Intent Verification Patterns for AI Agents¶
Estimated time to read: 4 minutes
Treat intent verification as a separate control plane between the model and the tool. In high-security architectures, you must never ask the agent to "be safe" and then trust its next action. Instead, independent policy enforcement, strong tool scoping, and layered checks are required because prompt injection and excessive agency can cause even a validly authenticated agent to execute unsafe operations.
Implementation Context
For the theoretical foundation of this pattern, see our companion article: Access Control Is Not Enough: Why Autonomous AI Agents Need Intent Verification.
Architectural Flow for Secure Execution¶
The following diagram illustrates the transition from a non-deterministic user request to a deterministic tool execution through a secure control plane:
graph TD
A[User Request] --> B[Retrieval & Input Filters]
B --> C[Planner Agent]
C --> D[Structured Action Proposal]
D --> E[Policy Engine & Semantic Checker]
E --> F{Human Approval Required?}
F -- Yes --> G[Manual Review]
F -- No --> H[Isolated Executor]
G --> H
H --> I[Audit Log & Persistence] Core Implementation Patterns¶
Proactive Action Proposal (Request-Execute Separation): Force the model to produce a structured action request first, containing the tool name, target resource, parameters, and a link back to the user's instruction. By prohibiting the model from calling high-impact tools directly, you create a deterministic checkpoint for inspection before any action is executed.
Policy-Checkable Intent Formatting: Convert vague prose into deterministic fields such as user goal, permitted data domain, allowed operation type, and maximum expenditure limits. For example, "summarise customer trends" must translate into read-only analytics queries on approved tables with strict row limits, rather than open-ended database access.
Strictly Typed Tool Scoping: Avoid exposing raw shell or SQL access to the agent. utilise narrow, typed operations (e.g., get_customer_trends(region, period)) rather than arbitrary command execution. This follows primary industry guidance on limiting tool abuse and preventing lateral privilege escalation.

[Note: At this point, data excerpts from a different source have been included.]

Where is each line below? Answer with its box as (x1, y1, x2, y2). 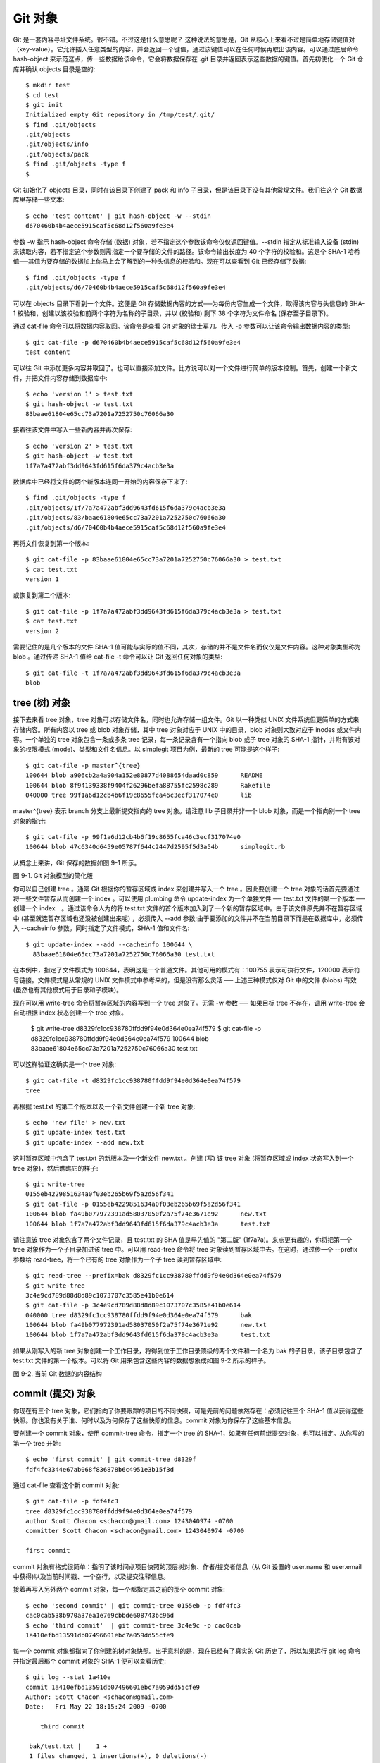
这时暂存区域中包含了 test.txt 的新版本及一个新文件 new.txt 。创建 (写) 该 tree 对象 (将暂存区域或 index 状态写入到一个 (13, 1154, 354, 1163)
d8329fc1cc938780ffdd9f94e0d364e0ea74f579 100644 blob (30, 1034, 209, 1043)
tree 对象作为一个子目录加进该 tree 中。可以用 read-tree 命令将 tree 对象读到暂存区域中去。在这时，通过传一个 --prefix (13, 1245, 358, 1254)
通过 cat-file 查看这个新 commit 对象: (13, 1481, 120, 1489)
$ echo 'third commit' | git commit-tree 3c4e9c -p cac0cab (25, 1621, 241, 1629)
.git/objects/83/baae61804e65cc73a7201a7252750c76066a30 (25, 513, 227, 522)
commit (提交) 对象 (13, 1388, 96, 1400)
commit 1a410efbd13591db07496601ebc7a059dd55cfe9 (25, 1683, 201, 1691)
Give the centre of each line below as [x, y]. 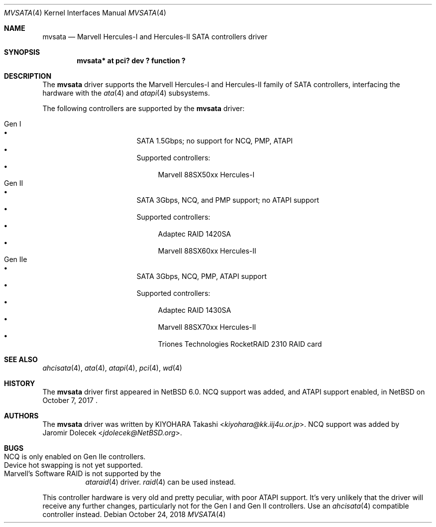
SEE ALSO [21, 359]
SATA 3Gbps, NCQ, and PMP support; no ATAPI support [228, 200]
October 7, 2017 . [70, 400]
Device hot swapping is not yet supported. [73, 465]
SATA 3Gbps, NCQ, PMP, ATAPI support [202, 276]
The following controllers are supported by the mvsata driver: [144, 108]
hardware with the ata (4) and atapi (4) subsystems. [126, 93]
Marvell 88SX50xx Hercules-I [206, 175]
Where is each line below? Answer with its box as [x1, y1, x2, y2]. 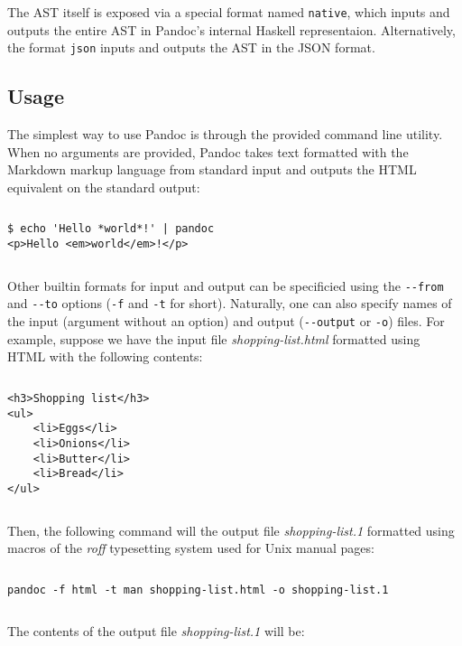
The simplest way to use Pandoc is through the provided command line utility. [7, 125, 443, 144]
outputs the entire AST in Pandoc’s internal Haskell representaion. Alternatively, [7, 20, 456, 39]
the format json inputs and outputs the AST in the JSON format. [7, 38, 375, 57]
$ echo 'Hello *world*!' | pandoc [7, 222, 215, 236]
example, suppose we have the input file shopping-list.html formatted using [7, 329, 420, 348]
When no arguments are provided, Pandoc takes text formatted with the [7, 142, 409, 161]
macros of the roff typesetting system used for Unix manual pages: [7, 538, 374, 557]
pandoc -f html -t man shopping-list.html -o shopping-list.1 [7, 583, 389, 596]

Deterministic Gateway Enforcement: Add a hard policy gate in front of every high-impact tool that can delete, transfer, or modify permissions. require binary checks for resource scope, action type permits, and geographic or temporal limits before the gate opens.
Multi-Layer Request Alignment: Verify that the agent's proposed action aligns with the original user request at both a rule-based level (read-only vs write) and a semantic level. utilise a separate, lower-privilege model or classifier to assess whether the proposed action is materially aligned with the stated business goal.

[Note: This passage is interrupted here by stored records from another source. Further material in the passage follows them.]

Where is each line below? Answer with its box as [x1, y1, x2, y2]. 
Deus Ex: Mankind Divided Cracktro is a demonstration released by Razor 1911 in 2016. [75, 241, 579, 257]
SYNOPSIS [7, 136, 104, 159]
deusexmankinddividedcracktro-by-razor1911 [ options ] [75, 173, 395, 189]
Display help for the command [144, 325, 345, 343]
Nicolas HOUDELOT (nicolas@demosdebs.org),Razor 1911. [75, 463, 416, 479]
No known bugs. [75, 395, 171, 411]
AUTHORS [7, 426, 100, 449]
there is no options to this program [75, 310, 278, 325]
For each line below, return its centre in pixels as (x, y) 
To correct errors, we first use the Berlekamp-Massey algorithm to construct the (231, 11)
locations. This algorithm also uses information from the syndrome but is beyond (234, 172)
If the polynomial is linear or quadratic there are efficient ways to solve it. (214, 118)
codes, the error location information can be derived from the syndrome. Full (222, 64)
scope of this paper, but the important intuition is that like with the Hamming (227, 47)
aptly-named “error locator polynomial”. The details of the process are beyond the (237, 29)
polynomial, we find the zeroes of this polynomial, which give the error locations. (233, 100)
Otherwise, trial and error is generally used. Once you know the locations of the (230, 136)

Execution Service Isolation: Separate the reasoning layer from the execution service. Keep the planning model away from credentials and direct side effects. The executor should receive only the approved, reduced action specification, ensuring that even if the reasoning layer is subverted via prompt injection, it cannot bypass the validation gates.
Risk-Based Escalation Logic: Classify actions by risk and escalate selectively. Low-risk actions may be auto-approved, while high-risk actions (e.g., financial transfers, permission changes, production writes) must require human intervention or dual-factor authorisation.
Upstream Input Defence: Intent verification cannot succeed if the agent is already reasoning over poisoned context. Validate retrieved documents, isolate untrusted content, and strip hidden instructions from data sources to prevent indirect prompt injection from influencing the verification logic.
Delegation Context Preservation: In multi-agent systems, ensure the execution layer preserves the identity of the original initiator. Verifiable chains of authorisation allow the system to confirm exactly whose intent a downstream action is serving, preventing accountability gaps during hand-offs.
Tamper-Evident Decision Logging: Log the complete decision chain, including the original request, retrieved context references, policy check results, and the identity of the executor. These immutable records are essential for auditing and tuning the system's sensitivity to false positives or negatives over time.
Intent Boundary Definitions: Definitive intent verification means independently checking whether an agent's proposed action matches the user's authorised goal and policy boundaries before execution. The final decision for sensitive actions must always remain deterministic, preventing model-only screening from missing cleverly framed injections.